L'intégration d'un système de chauffage par le sol, communément appelé plancher chauffant, représente une solution de confort thermique particulièrement appréciée dans les constructions modernes comme dans les rénovations. Son fonctionnement repose sur la diffusion homogène d'une chaleur douce, principalement par rayonnement, offrant ainsi une sensation de bien-être inégalée par rapport aux systèmes de chauffage traditionnels tels que les radiateurs. La pose d'un plancher chauffant sur une dalle pleine, qu'il s'agisse d'une construction neuve ou d'une rénovation sur un support existant, demande une méthodologie rigoureuse pour garantir son efficacité, sa durabilité et sa conformité aux normes en vigueur. Ce guide détaille les étapes clés de l'installation d'un plancher chauffant hydraulique sur dalle pleine, en s'appuyant sur les préconisations des normes DTU (Documents Techniques Unifiés) et les meilleures pratiques du secteur.

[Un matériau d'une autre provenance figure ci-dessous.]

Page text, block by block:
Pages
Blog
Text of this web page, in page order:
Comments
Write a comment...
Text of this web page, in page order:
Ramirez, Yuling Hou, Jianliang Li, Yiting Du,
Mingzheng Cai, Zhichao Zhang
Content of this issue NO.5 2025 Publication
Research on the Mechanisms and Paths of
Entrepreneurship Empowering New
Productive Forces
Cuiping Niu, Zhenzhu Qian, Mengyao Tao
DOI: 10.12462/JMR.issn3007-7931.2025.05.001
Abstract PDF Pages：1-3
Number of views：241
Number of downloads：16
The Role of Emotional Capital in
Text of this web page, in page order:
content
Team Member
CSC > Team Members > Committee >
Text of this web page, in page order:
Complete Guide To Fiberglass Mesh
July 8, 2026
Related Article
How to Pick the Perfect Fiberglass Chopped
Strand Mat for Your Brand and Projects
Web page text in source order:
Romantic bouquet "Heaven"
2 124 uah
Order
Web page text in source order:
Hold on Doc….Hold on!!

Avant toute intervention sur le système de chauffage lui-même, une préparation méticuleuse du support est primordiale. La dalle pleine doit être rigoureusement propre, plane et exempte de tout débris, poussière ou aspérité. L'objectif est de créer une surface stable et uniforme qui servira de fondation à l'ensemble du système. Il est impératif que les cloisons intérieures et les huisseries soient déjà installées. De même, tous les éléments bâtis verticaux, tels que les cheminées, les conduits de ventilation ou les murs porteurs, doivent être mis en place avant le début des travaux de pose du plancher chauffant. Cette étape garantit que le système sera intégré dans une structure finie et stable, évitant ainsi toute intervention ultérieure qui pourrait compromettre l'intégrité de l'installation.

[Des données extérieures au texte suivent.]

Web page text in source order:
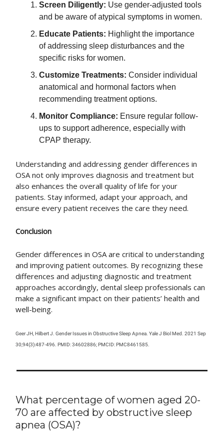
Screen Diligently: Use gender-adjusted tools
and be aware of atypical symptoms in women.
Educate Patients: Highlight the importance
of addressing sleep disturbances and the
specific risks for women.
Customize Treatments: Consider individual
anatomical and hormonal factors when
recommending treatment options.
Monitor Compliance: Ensure regular follow-
ups to support adherence, especially with
CPAP therapy.
Understanding and addressing gender differences in
OSA not only improves diagnosis and treatment but
also enhances the overall quality of life for your
patients. Stay informed, adapt your approach, and
ensure every patient receives the care they need.
Conclusion
Gender differences in OSA are critical to understanding
and improving patient outcomes. By recognizing these
differences and adjusting diagnostic and treatment
approaches accordingly, dental sleep professionals can
make a significant impact on their patients’ health and
well-being.
Geer JH, Hilbert J. Gender Issues in Obstructive Sleep Apnea. Yale J Biol Med. 2021 Sep
30;94(3):487-496. PMID: 34602886; PMCID: PMC8461585.
What percentage of women aged 20-
70 are affected by obstructive sleep
apnea (OSA)?
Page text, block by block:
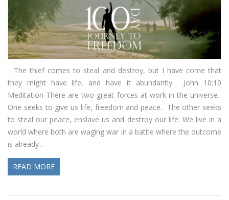
The thief comes to steal and destroy, but I have come that
they might have life, and have it abundantly. John 10:10
Meditation There are two great forces at work in the universe.
One seeks to give us life, freedom and peace. The other seeks
to steal our peace, enslave us and destroy our life. We live in a
world where both are waging war in a battle where the outcome
is already .
READ MORE
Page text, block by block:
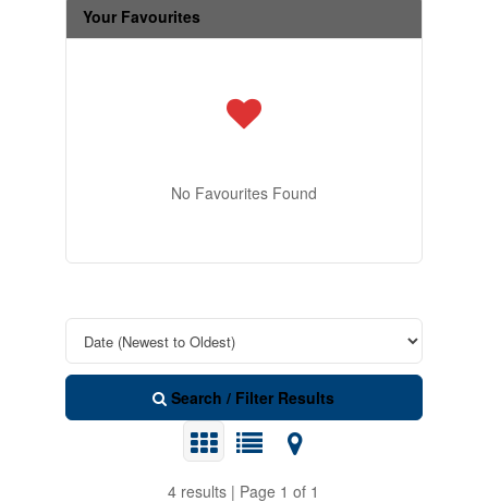
Your Favourites
No Favourites Found
Search / Filter Results
4 results | Page 1 of 1
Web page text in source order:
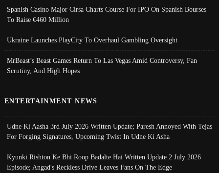
Spanish Casino Major Cirsa Charts Course For IPO On Spanish Bourses
To Raise €460 Million
Ukraine Launches PlayCity To Overhaul Gambling Oversight
MrBeast’s Beast Games Return To Las Vegas Amid Controversy, Fan
Scrutiny, And High Hopes
ENTERTAINMENT NEWS
Udne Ki Aasha 3rd July 2026 Written Update; Paresh Annoyed With Tejas
For Forging Signatures, Upcoming Twist In Udne Ki Asha
Kyunki Rishton Ke Bhi Roop Badalte Hai Written Update 2 July 2026
Episode; Angad's Reckless Drive Leaves Fans On The Edge
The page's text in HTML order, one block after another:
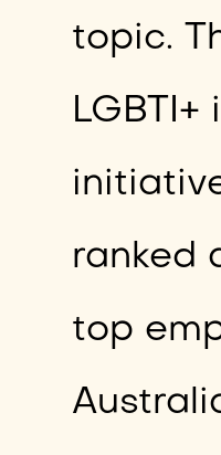
topic.
LGBTI+
ranked
top
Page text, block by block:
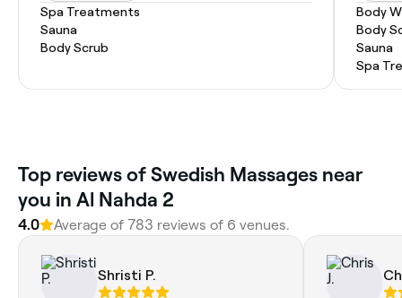
Spa Treatments
Sauna
Body Scrub
Body
Body
Sauna
Spa
Top reviews of Swedish Massages near
you in Al Nahda 2
4.0 Average of 783 reviews of 6 venues.
Shristi P.
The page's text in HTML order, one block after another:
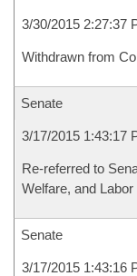
3/30/2015 2:27:37
Withdrawn from
Senate
3/17/2015 1:43:17
Re-referred to
Welfare, and Labor
Senate
3/17/2015 1:43:16
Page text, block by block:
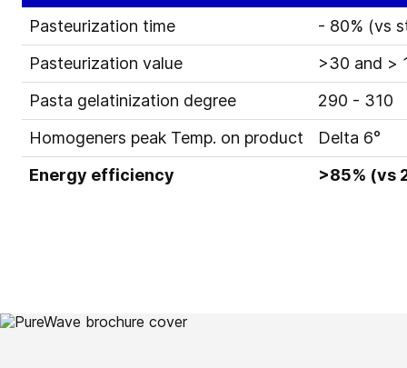
Pasteurization time
- 80% (vs
Pasteurization value
>30 and >
Pasta gelatinization degree
290 - 310
Homogeners peak Temp. on product
Delta 6°
Energy efficiency
>85% (vs
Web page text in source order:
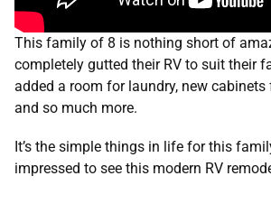
This family of 8 is nothing short of
completely gutted their RV to suit their
added a room for laundry, new cabinets
and so much more.
It’s the simple things in life for this
impressed to see this modern RV
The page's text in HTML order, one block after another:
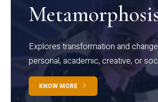
Explores transformation and
personal, academic, creative, or
KNOW MORE
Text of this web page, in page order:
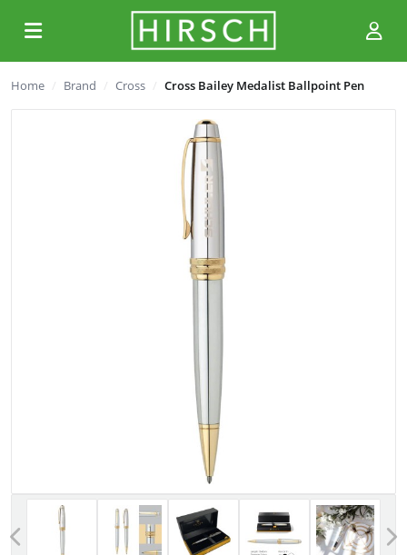
Home Brand Cross Cross Bailey Medalist Ballpoint Pen
Previous
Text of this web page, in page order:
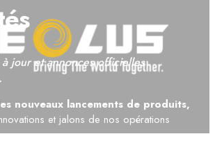
jour et annonces officielles
nouveaux lancements de produits,
et jalons de nos opérations
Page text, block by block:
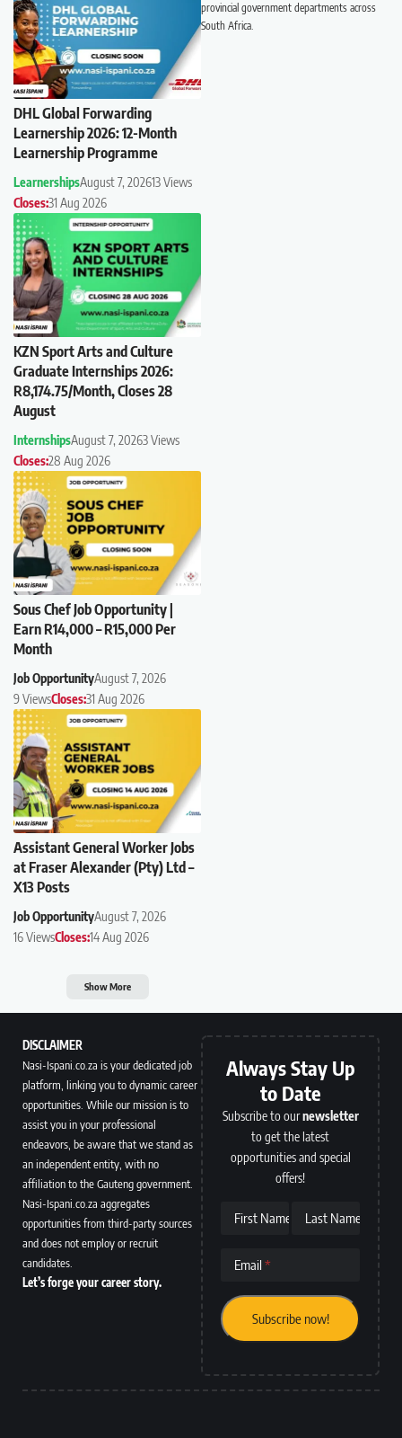
DHL Global Forwarding
Learnership 2026: 12-Month
Learnership Programme
LearnershipsAugust 7, 202613 Views
Closes:31 Aug 2026
KZN Sport Arts and Culture
Graduate Internships 2026:
R8,174.75/Month, Closes 28
August
InternshipsAugust 7, 20263 Views
Closes:28 Aug 2026
Sous Chef Job Opportunity |
Earn R14,000 – R15,000 Per
Month
Job OpportunityAugust 7, 2026
9 ViewsCloses:31 Aug 2026
Assistant General Worker Jobs
at Fraser Alexander (Pty) Ltd –
X13 Posts
Job OpportunityAugust 7, 2026
16 ViewsCloses:14 Aug 2026
Show More
provincial government departments across
South Africa.
DISCLAIMER
Nasi-Ispani.co.za is your dedicated job
platform, linking you to dynamic career
opportunities. While our mission is to
assist you in your professional
endeavors, be aware that we stand as
an independent entity, with no
affiliation to the Gauteng government.
Nasi-Ispani.co.za aggregates
opportunities from third-party sources
and does not employ or recruit
candidates.
Let’s forge your career story.
Always Stay Up
to Date
Subscribe to ournewsletter
to get the latest
opportunities and special
offers!
First Name Last Name
Email

Conformément aux réglementations, notamment le DTU 70-1 et le DTU 65-8, il est formellement interdit d'intégrer des canalisations électriques ou sanitaires directement dans la dalle flottante. Si de telles canalisations doivent courir sur le support avant la pose de la dalle, elles doivent impérativement être noyées dans un "ravoirage". Le ravoirage est une couche de mortier destinée à niveler le support et à enrober les canalisations, assurant ainsi une surface plane et une protection adéquate. Cette couche doit être réalisée dans le respect strict des normes de construction pour garantir la sécurité et la performance du système.
Les collecteurs constituent l'élément central du système de chauffage hydraulique. Ils sont responsables de la distribution de l'eau chauffée vers les différentes boucles de tubes et du retour de l'eau refroidie vers la source de chaleur (chaudière, pompe à chaleur). Leur emplacement est donc d'une importance capitale pour l'efficacité globale du système. Idéalement, les collecteurs sont installés dans des endroits discrets comme des placards, ou peuvent être encastrés dans les murs pour une intégration esthétique et fonctionnelle.
Le positionnement des collecteurs doit être centré par rapport aux pièces qu'ils desservent afin d'optimiser la longueur des circuits et de minimiser les pertes de charge. En règle générale, un ensemble collecteur est prévu par niveau de bâtiment. Cependant, pour les installations dont la surface dépasse 100 m², il est fortement recommandé de mettre en place plusieurs ensembles collecteurs. Cette configuration permet une meilleure répartition hydraulique, facilite l'équilibrage du circuit global et améliore la réactivité du système de chauffage. Un équilibrage précis des débits entre les différentes boucles est essentiel pour assurer une température homogène dans toutes les pièces et optimiser la consommation d'énergie.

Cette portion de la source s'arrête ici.